Saved data entries:

********

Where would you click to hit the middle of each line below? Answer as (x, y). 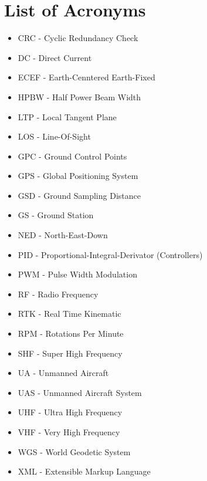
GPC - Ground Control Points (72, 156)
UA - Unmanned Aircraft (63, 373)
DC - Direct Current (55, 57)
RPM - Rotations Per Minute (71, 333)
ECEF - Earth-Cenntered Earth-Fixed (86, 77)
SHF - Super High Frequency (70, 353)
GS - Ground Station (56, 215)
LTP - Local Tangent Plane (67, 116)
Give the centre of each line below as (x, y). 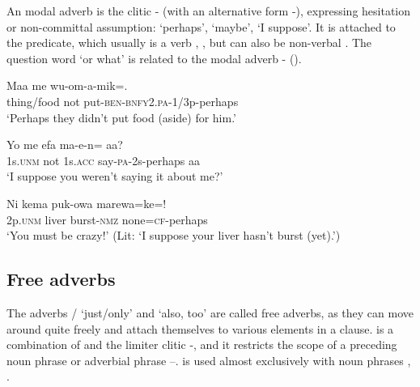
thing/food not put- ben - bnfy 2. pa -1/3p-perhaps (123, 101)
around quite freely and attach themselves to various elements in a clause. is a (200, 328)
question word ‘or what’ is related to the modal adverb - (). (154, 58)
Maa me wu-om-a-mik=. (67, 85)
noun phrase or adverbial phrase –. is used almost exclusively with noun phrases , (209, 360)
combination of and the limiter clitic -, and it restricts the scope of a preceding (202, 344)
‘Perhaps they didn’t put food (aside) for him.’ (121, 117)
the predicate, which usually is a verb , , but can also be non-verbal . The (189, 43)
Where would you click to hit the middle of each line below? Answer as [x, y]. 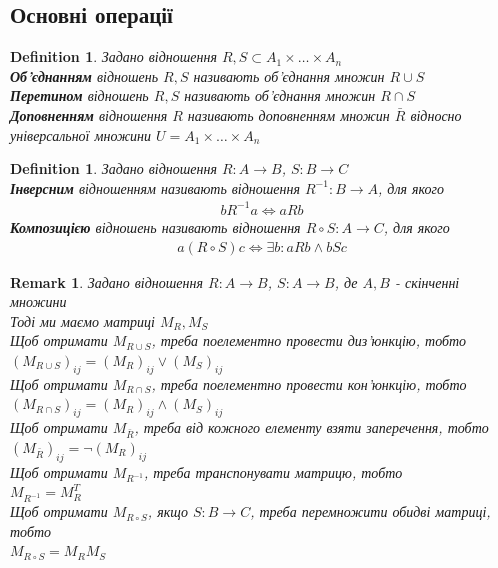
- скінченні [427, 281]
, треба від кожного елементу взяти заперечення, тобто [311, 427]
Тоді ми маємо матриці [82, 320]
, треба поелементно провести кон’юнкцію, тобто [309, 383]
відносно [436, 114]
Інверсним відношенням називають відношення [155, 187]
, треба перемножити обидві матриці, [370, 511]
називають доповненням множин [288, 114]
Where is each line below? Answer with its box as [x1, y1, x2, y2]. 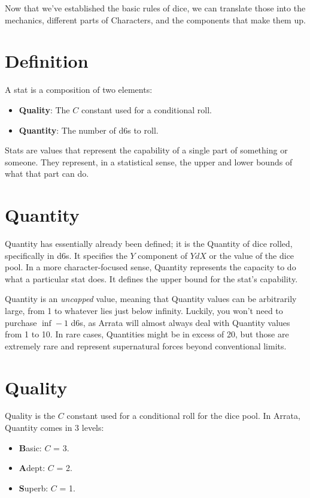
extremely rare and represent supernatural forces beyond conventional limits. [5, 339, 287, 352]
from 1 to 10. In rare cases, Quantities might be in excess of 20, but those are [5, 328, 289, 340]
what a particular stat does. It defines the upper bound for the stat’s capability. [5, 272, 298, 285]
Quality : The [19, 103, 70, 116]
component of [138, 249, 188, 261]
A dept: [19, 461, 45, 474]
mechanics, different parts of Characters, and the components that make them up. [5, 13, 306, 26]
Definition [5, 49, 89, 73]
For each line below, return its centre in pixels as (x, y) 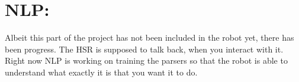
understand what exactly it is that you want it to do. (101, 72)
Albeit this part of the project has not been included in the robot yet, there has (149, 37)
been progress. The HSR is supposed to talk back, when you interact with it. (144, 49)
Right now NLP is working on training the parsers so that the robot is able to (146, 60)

********

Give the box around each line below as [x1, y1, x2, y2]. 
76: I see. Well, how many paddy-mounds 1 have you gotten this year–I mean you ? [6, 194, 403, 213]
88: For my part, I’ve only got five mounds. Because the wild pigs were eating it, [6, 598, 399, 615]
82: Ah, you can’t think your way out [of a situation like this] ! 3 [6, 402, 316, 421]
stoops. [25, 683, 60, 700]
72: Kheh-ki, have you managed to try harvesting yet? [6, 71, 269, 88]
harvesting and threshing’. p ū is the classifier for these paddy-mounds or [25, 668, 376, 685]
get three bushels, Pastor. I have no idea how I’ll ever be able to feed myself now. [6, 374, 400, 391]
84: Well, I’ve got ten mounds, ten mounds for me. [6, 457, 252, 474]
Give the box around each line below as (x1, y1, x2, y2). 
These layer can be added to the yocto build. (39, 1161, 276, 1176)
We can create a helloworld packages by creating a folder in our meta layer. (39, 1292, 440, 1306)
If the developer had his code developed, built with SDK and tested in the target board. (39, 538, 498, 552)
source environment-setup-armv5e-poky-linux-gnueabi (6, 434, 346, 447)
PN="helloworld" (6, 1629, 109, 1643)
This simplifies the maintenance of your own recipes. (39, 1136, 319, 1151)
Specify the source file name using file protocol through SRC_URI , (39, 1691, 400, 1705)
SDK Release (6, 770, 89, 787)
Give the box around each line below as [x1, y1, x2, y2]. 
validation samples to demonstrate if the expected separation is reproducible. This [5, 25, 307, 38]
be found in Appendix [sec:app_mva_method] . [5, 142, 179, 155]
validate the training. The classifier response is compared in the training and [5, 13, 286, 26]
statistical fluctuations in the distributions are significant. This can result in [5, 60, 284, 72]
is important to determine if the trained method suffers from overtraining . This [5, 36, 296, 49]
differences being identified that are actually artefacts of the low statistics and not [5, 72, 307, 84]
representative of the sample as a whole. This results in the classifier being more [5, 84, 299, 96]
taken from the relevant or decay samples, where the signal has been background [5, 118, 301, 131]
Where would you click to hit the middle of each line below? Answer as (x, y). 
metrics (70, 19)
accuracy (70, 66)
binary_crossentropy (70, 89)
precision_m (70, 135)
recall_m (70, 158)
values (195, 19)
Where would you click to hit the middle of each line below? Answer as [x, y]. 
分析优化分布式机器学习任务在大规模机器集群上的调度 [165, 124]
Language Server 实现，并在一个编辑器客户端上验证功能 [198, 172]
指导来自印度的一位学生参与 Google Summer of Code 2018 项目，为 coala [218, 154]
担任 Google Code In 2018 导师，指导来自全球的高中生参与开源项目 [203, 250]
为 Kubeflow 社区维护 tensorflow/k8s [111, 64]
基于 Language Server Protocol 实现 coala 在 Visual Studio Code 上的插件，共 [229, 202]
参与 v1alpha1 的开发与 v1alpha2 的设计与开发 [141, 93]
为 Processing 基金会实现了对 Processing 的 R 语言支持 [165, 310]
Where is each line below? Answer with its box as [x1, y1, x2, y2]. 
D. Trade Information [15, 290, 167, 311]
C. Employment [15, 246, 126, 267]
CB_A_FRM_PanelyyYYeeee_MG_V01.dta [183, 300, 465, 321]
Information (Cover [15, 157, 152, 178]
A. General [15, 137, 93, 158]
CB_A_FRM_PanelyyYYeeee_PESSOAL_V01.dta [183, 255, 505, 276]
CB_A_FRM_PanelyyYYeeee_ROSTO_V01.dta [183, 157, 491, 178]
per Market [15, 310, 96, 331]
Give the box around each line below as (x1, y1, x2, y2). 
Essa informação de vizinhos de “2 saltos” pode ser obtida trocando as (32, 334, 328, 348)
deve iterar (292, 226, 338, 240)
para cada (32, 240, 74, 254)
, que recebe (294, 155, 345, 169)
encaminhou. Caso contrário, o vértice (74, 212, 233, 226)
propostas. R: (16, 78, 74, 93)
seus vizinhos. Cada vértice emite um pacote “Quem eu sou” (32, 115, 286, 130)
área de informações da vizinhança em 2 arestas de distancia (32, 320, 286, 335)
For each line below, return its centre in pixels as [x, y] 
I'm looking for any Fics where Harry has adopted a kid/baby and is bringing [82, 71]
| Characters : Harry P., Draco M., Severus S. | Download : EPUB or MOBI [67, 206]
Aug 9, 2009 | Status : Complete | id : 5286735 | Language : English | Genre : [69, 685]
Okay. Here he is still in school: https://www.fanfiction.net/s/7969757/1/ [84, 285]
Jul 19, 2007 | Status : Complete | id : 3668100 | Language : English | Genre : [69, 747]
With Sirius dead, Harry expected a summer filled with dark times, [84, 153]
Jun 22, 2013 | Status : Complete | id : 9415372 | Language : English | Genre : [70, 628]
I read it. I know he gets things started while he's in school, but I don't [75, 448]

********

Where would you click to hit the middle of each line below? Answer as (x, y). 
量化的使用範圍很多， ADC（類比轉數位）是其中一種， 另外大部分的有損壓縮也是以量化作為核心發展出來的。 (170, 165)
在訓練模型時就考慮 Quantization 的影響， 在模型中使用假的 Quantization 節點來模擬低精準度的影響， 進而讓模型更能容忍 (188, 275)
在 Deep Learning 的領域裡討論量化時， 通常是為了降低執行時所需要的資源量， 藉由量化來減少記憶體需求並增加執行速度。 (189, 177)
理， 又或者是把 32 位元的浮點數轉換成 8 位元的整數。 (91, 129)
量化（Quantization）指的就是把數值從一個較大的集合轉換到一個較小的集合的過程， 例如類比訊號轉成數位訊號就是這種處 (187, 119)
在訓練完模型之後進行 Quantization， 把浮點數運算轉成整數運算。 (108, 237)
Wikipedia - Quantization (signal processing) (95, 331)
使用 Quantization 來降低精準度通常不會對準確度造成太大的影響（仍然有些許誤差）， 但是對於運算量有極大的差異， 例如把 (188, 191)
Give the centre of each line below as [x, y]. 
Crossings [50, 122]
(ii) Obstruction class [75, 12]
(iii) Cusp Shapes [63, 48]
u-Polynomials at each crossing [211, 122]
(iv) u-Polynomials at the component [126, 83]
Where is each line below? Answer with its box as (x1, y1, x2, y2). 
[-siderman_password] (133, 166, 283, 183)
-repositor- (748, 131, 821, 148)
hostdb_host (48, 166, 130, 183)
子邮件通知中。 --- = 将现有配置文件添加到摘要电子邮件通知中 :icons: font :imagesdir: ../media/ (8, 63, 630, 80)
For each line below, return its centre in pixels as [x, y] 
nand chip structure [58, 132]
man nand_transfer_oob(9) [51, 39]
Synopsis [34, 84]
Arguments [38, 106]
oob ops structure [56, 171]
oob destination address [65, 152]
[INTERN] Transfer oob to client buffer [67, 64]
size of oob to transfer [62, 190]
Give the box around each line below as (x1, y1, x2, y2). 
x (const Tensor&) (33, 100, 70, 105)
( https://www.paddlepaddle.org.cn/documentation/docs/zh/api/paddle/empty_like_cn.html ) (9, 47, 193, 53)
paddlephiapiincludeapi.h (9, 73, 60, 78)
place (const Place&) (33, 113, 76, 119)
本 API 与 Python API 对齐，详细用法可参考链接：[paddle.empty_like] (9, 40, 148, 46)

********

Task. Lines of the data above that include the string "have" must each be copied.

Answer space.
76: I see. Well, how many paddy-mounds 1 have you gotten this year–I mean you ? [6, 194, 403, 213]
72: Kheh-ki, have you managed to try harvesting yet? [6, 71, 269, 88]
get three bushels, Pastor. I have no idea how I’ll ever be able to feed myself now. [6, 374, 400, 391]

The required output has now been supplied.